# What's this white fuzz growing on my plants?



## flyboy320 (Feb 18, 2010)

Noticing this white fuzz stuff collecting/growing on my val's. This is in a 6g, low-med light, no CO2, Seachem fertz.

nitrate 5
nitrite 0
ammonia 0
KH 3
GH 6
PH 7.6

Some of it seems to be starting to grow on my heater and also a very small amount on the glass...


----------



## AmberSunrise (Sep 14, 2010)

I wish there were some replies to this I have the same thing on my plants! 



flyboy320 said:


> Noticing this white fuzz stuff collecting/growing on my val's. This is in a 6g, low-med light, no CO2, Seachem fertz.
> 
> nitrate 5
> nitrite 0
> ...


----------



## davemonkey (Mar 29, 2008)

It almost looks like the fungus that grows on new driftwood or emersed leaves early on when they are newly introduced into a tank. Except it looks more clear. How long have you had these plants in there? Do you have any snails (slight chance it could be egg sacs). Can you post some more pics?

If it's the fungus, it only appears on decaying material. On driftwood, it will go away on its own after a couple weeks or so. On plants, it could be due to tissue injury or due to some heavy organic build-up on plants/aquarium/etc... and the fungus will stick around until it has consumed whatever got it going in the first place. Otherwise, it is not harmful to anything.

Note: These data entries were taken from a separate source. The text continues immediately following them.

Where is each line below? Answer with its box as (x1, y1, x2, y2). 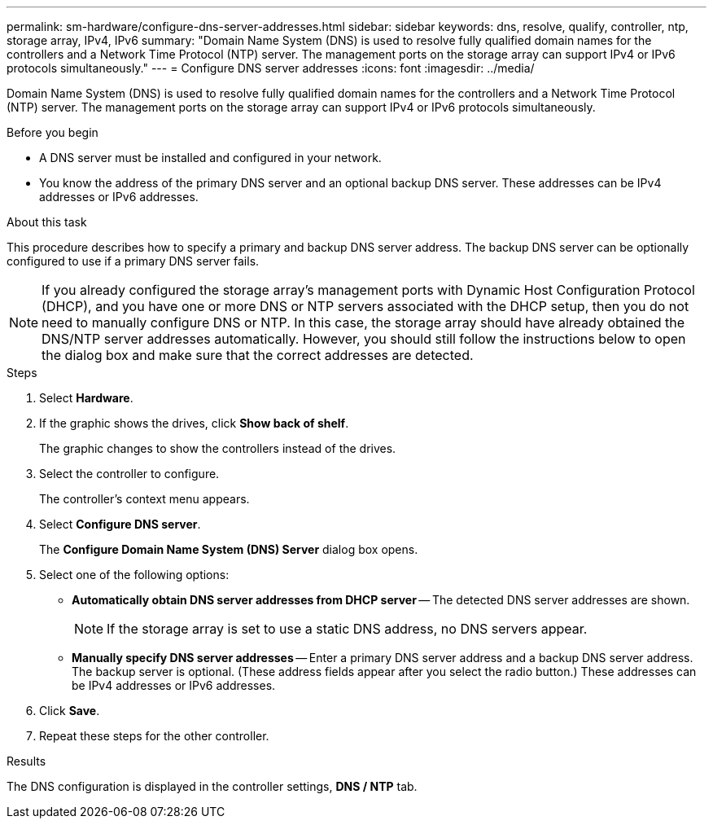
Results (7, 754, 46, 768)
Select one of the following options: (39, 568, 230, 581)
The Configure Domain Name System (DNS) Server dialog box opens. (39, 542, 418, 556)
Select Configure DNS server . (39, 517, 201, 531)
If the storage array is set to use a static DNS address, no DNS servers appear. (107, 621, 588, 637)
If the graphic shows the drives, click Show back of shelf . (39, 416, 349, 430)
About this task (7, 215, 87, 229)
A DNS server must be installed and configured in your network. (39, 151, 382, 165)
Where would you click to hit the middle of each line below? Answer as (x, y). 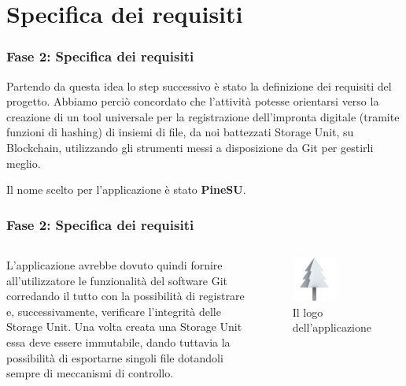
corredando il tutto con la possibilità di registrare (125, 296)
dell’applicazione (332, 327)
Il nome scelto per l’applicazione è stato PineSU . (126, 189)
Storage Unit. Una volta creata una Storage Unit (124, 327)
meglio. (24, 163)
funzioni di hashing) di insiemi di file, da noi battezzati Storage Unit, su (180, 132)
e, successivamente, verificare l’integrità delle (114, 311)
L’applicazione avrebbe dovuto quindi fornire (114, 264)
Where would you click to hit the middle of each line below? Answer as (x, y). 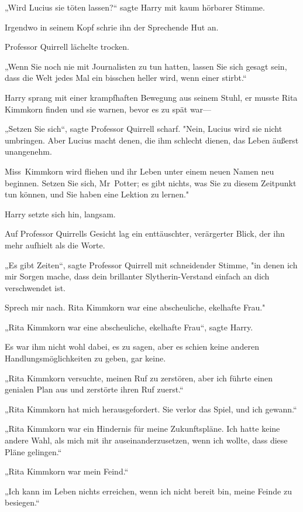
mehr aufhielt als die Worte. (55, 245)
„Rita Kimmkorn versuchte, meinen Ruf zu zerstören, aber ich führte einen (139, 378)
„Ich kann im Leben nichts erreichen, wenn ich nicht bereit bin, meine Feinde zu (148, 491)
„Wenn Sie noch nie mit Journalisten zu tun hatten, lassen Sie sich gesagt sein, (146, 66)
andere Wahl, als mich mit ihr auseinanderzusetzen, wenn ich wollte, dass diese (146, 440)
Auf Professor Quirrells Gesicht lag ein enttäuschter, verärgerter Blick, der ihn (145, 233)
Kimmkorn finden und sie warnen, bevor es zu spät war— (108, 109)
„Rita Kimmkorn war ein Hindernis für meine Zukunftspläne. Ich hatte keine (142, 429)
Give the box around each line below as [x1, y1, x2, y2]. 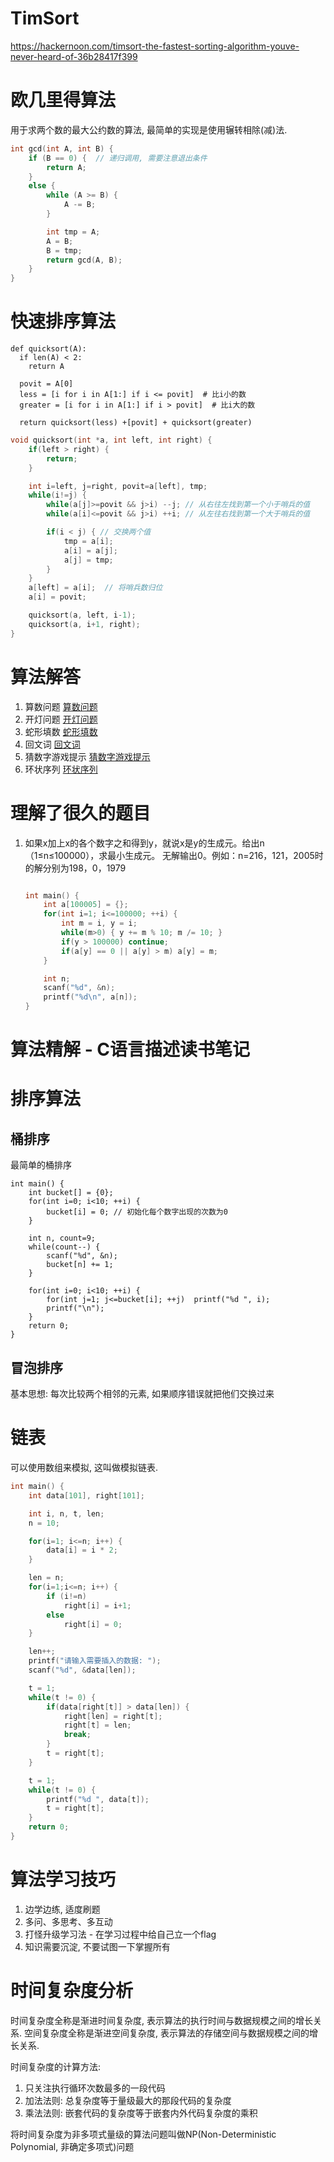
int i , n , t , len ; [28, 1508, 105, 1519]
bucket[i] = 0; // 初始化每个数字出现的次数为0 [46, 1207, 228, 1217]
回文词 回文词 [24, 738, 81, 750]
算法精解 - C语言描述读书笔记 [10, 1038, 251, 1061]
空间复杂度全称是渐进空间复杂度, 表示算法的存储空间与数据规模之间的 [23, 2027, 310, 2039]
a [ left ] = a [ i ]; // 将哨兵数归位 [28, 583, 163, 593]
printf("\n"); [46, 1303, 105, 1314]
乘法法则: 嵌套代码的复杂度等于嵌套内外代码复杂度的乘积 [24, 2107, 258, 2119]
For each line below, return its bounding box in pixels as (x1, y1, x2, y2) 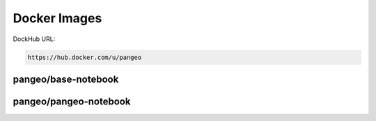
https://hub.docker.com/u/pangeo (27, 53, 142, 61)
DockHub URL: (13, 35, 56, 43)
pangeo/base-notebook (13, 73, 119, 85)
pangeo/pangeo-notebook (13, 95, 131, 107)
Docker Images (13, 10, 102, 26)
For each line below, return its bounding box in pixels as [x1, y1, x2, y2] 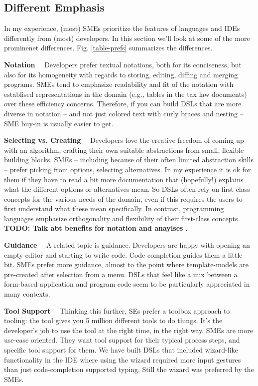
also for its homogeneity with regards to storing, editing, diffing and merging [4, 69, 238, 79]
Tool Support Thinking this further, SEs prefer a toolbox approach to [4, 305, 230, 316]
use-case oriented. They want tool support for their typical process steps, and [4, 335, 240, 345]
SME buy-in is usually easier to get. [4, 118, 114, 128]
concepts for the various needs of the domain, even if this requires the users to [4, 193, 243, 204]
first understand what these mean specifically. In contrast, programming [4, 203, 224, 214]
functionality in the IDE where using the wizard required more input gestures [4, 354, 241, 365]
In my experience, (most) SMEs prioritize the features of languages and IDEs [4, 23, 240, 33]
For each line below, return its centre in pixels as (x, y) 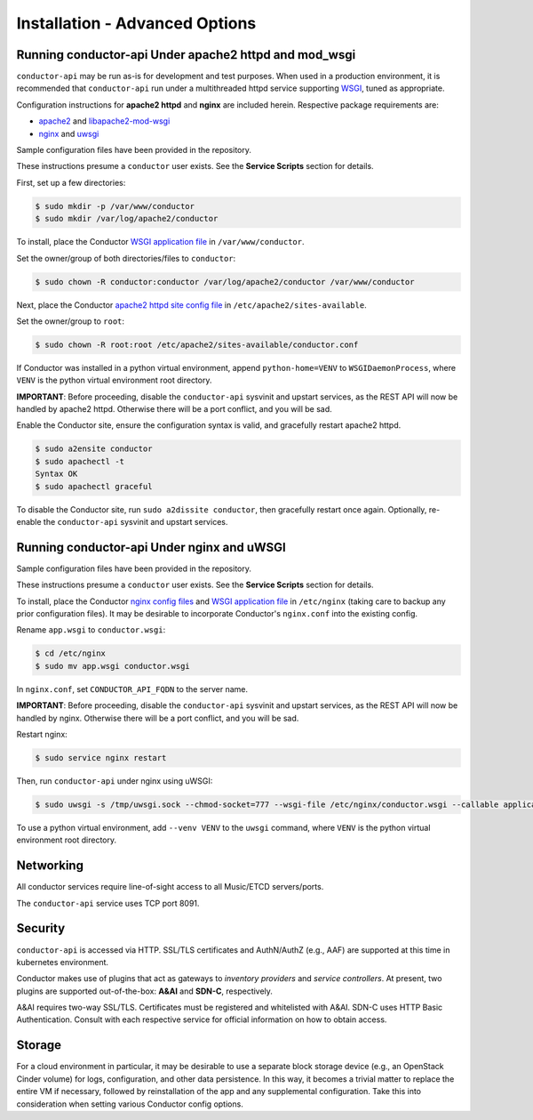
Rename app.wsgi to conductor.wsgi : (91, 630)
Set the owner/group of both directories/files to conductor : (126, 258)
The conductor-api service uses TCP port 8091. (108, 903)
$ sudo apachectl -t (80, 461)
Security (41, 928)
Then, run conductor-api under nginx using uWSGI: (115, 781)
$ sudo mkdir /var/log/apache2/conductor (127, 219)
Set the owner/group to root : (70, 321)
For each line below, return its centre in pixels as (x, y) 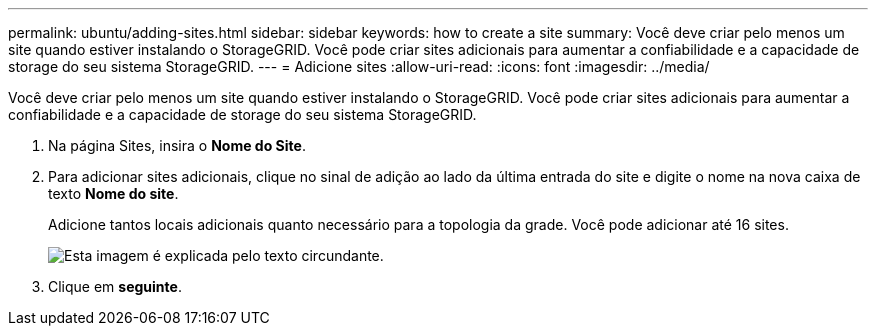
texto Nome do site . (113, 193)
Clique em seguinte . (115, 286)
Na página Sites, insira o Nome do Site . (177, 145)
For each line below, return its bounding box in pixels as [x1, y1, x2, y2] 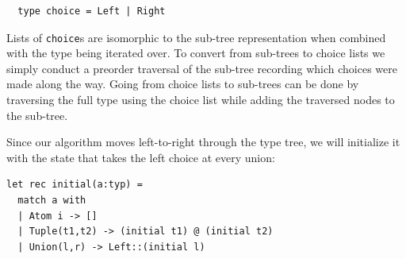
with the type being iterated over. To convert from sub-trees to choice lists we [6, 44, 385, 61]
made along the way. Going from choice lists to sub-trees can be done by [6, 75, 359, 92]
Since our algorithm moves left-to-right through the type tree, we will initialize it [6, 133, 400, 150]
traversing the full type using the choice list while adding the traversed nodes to [6, 91, 395, 108]
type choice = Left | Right [17, 6, 166, 17]
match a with [17, 195, 86, 206]
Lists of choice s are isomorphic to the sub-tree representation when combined [6, 29, 386, 45]
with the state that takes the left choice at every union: [6, 149, 275, 165]
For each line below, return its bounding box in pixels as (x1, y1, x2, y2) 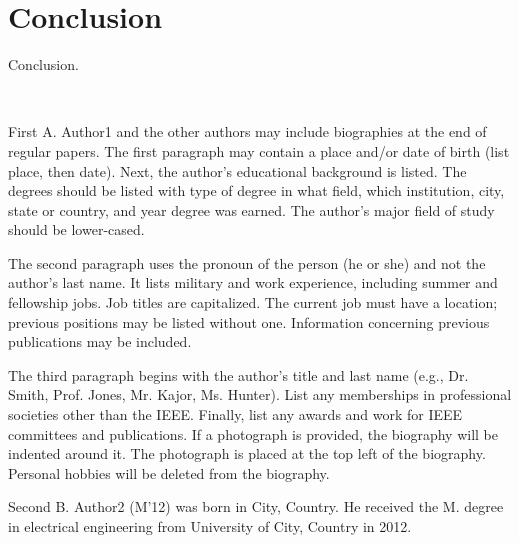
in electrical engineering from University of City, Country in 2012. (8, 516, 412, 536)
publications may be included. (8, 331, 192, 352)
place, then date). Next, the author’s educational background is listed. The (8, 160, 467, 181)
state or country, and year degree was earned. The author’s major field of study (8, 199, 495, 220)
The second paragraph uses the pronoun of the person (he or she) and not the (8, 252, 486, 273)
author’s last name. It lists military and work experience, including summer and (8, 272, 498, 293)
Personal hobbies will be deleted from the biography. (8, 462, 330, 483)
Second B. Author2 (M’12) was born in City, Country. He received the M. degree (8, 496, 504, 517)
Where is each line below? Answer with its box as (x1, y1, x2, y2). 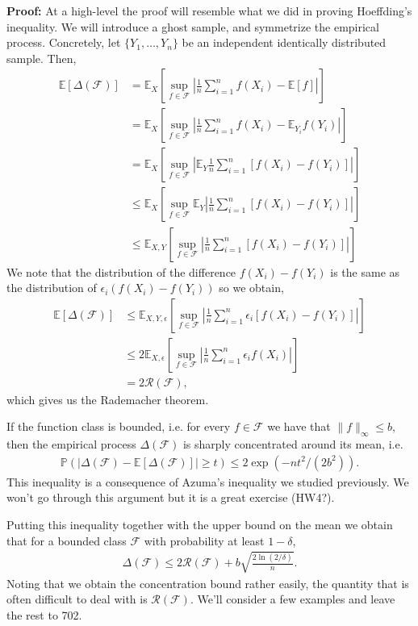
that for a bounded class (6, 532, 127, 549)
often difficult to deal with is (6, 591, 148, 607)
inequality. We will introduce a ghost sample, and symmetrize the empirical (6, 18, 379, 35)
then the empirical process (6, 436, 136, 453)
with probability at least (144, 532, 265, 549)
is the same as (330, 263, 400, 280)
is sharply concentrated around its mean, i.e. (182, 436, 403, 453)
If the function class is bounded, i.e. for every (6, 418, 231, 435)
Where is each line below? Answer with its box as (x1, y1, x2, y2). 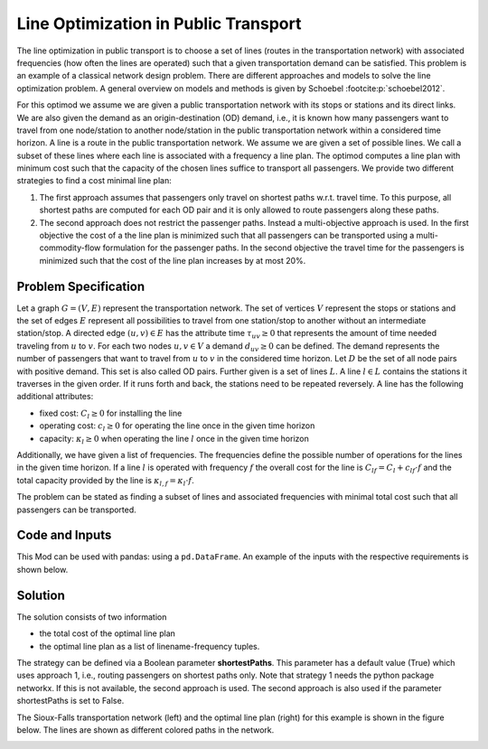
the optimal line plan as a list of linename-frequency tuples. (39, 641, 260, 651)
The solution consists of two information (16, 611, 167, 623)
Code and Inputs (16, 528, 112, 543)
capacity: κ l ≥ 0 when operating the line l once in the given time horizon (39, 433, 309, 446)
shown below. (16, 564, 69, 575)
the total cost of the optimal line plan (39, 628, 176, 639)
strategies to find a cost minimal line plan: (16, 175, 172, 186)
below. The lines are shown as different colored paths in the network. (16, 724, 275, 735)
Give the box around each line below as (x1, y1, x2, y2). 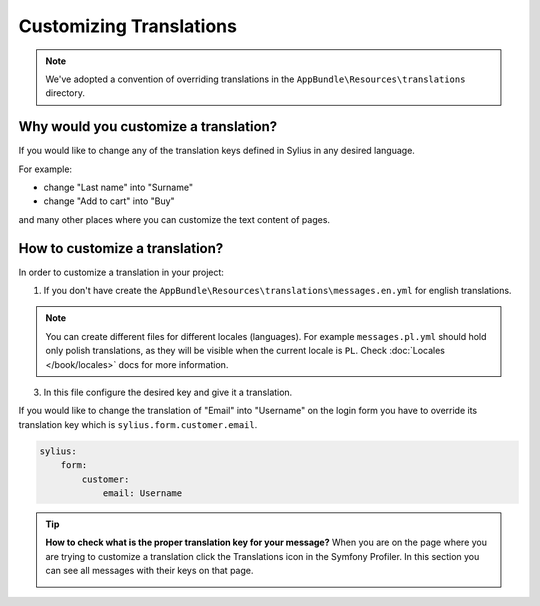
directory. (45, 87, 85, 99)
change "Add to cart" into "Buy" (43, 195, 175, 207)
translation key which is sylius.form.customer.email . (18, 418, 258, 430)
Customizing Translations (18, 15, 237, 37)
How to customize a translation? (18, 240, 224, 257)
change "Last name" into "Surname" (43, 181, 194, 194)
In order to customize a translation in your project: (18, 266, 225, 278)
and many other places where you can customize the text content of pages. (18, 213, 330, 225)
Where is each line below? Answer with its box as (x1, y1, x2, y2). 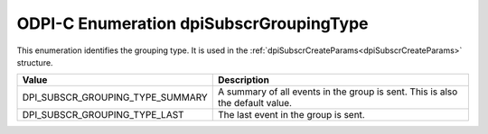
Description (217, 74, 270, 86)
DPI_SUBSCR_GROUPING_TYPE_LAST (22, 109, 184, 121)
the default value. (217, 97, 293, 110)
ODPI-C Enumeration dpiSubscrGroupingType (16, 13, 369, 33)
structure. (16, 57, 53, 67)
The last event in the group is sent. (217, 109, 365, 121)
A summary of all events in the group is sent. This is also (217, 85, 458, 98)
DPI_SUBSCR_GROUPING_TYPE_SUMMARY (22, 91, 208, 103)
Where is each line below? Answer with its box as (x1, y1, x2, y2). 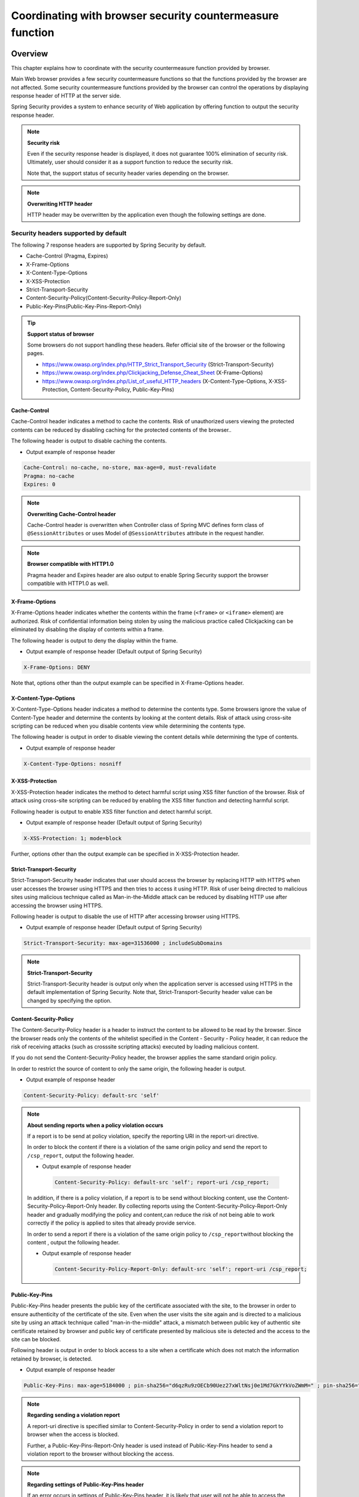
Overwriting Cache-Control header (27, 510, 116, 517)
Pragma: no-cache (23, 472, 75, 479)
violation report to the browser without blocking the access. (27, 1450, 175, 1457)
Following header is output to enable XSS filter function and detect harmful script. (11, 808, 212, 815)
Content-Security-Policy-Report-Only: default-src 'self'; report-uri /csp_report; (54, 1266, 308, 1272)
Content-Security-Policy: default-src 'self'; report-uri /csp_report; (54, 1179, 269, 1186)
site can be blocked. (11, 1335, 61, 1343)
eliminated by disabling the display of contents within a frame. (11, 626, 164, 633)
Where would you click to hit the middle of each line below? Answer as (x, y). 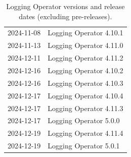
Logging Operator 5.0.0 (84, 120)
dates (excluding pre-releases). (65, 16)
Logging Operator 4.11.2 (85, 58)
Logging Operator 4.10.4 (85, 95)
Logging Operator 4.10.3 (85, 83)
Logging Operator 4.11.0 (85, 45)
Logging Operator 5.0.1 (84, 146)
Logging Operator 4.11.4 (85, 133)
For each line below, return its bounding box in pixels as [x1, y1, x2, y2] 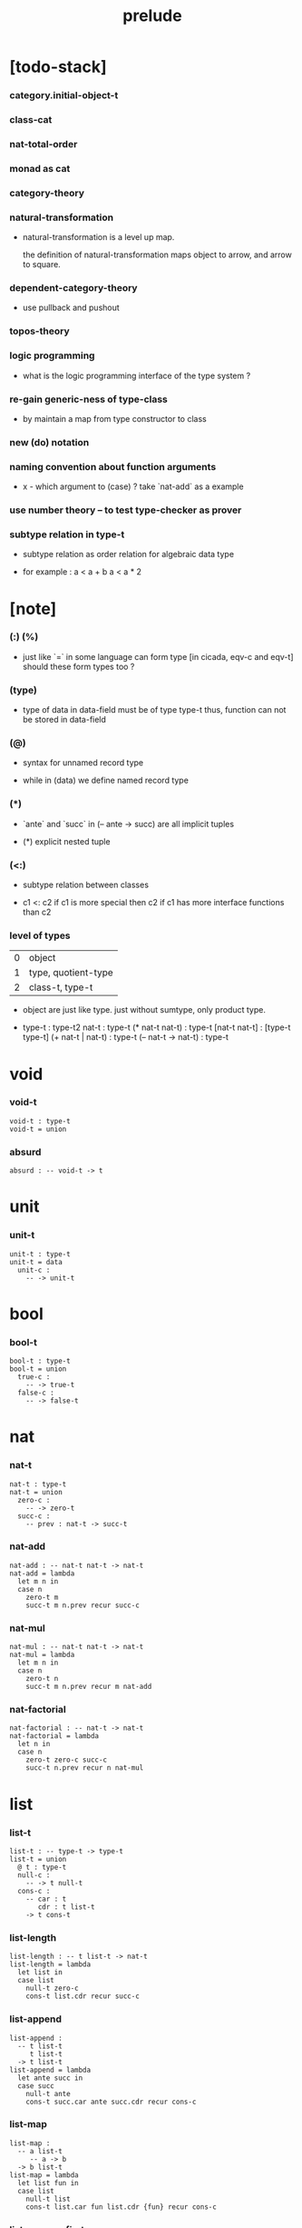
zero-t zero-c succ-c [25, 1755, 107, 1764]
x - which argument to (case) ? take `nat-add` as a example [22, 481, 244, 492]
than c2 [22, 906, 52, 918]
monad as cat [9, 162, 71, 175]
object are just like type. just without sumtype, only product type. [22, 1004, 266, 1015]
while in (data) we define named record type [22, 774, 189, 786]
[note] [9, 598, 57, 619]
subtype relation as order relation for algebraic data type [22, 549, 234, 560]
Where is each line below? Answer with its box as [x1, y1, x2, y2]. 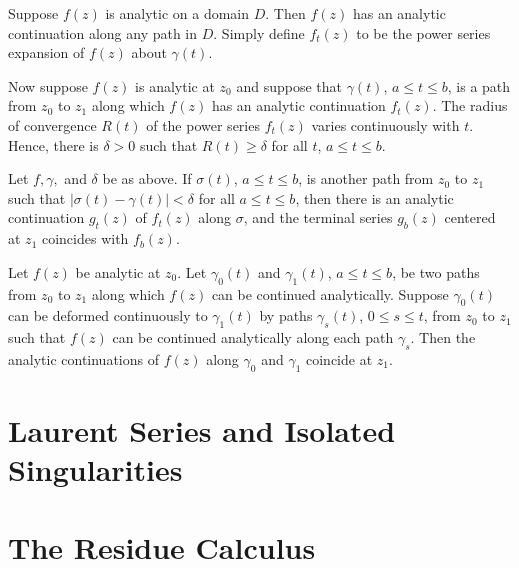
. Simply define [213, 22, 305, 43]
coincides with [41, 228, 129, 249]
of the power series [146, 114, 260, 135]
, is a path [447, 75, 511, 96]
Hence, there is [8, 134, 99, 155]
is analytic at [135, 75, 215, 96]
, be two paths [392, 261, 480, 282]
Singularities [8, 449, 183, 490]
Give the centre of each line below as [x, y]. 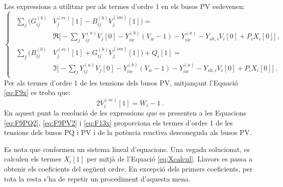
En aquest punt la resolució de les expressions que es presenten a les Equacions [125, 113]
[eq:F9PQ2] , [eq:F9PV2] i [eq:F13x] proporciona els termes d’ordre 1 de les [118, 122]
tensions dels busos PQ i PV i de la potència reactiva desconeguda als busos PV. [128, 132]
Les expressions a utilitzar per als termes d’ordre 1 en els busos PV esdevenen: [124, 6]
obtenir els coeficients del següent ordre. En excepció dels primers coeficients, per [128, 169]
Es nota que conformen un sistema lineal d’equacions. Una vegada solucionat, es [127, 149]
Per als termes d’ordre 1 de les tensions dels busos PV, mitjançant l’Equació [121, 82]
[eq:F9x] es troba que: [37, 92]
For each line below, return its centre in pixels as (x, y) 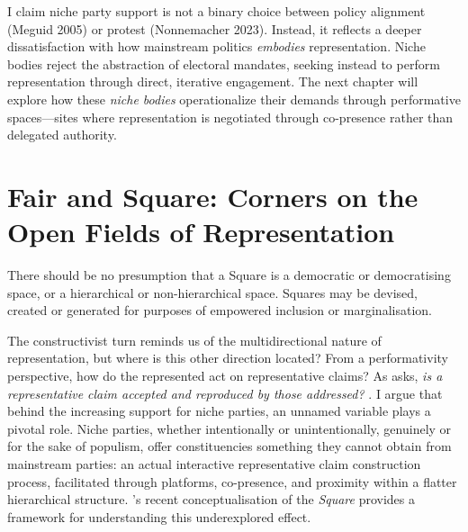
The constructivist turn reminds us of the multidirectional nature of (194, 340)
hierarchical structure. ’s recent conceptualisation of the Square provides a (211, 499)
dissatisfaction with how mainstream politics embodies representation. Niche (216, 46)
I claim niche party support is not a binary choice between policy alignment (216, 11)
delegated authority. (62, 135)
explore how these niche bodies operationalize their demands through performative (234, 99)
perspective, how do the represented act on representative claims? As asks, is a (225, 376)
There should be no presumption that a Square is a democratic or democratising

Any chance there has been some recent build-up of organic material (over feeding for awhile, heavy dose of something... )?


----------



## neilshieh (Jun 24, 2010)

looks like fuzz algae... or some kind of other algae, it should look like snot but also it's alike a translucent mass of hair... something along those lines, get SAE's and ottos.


----------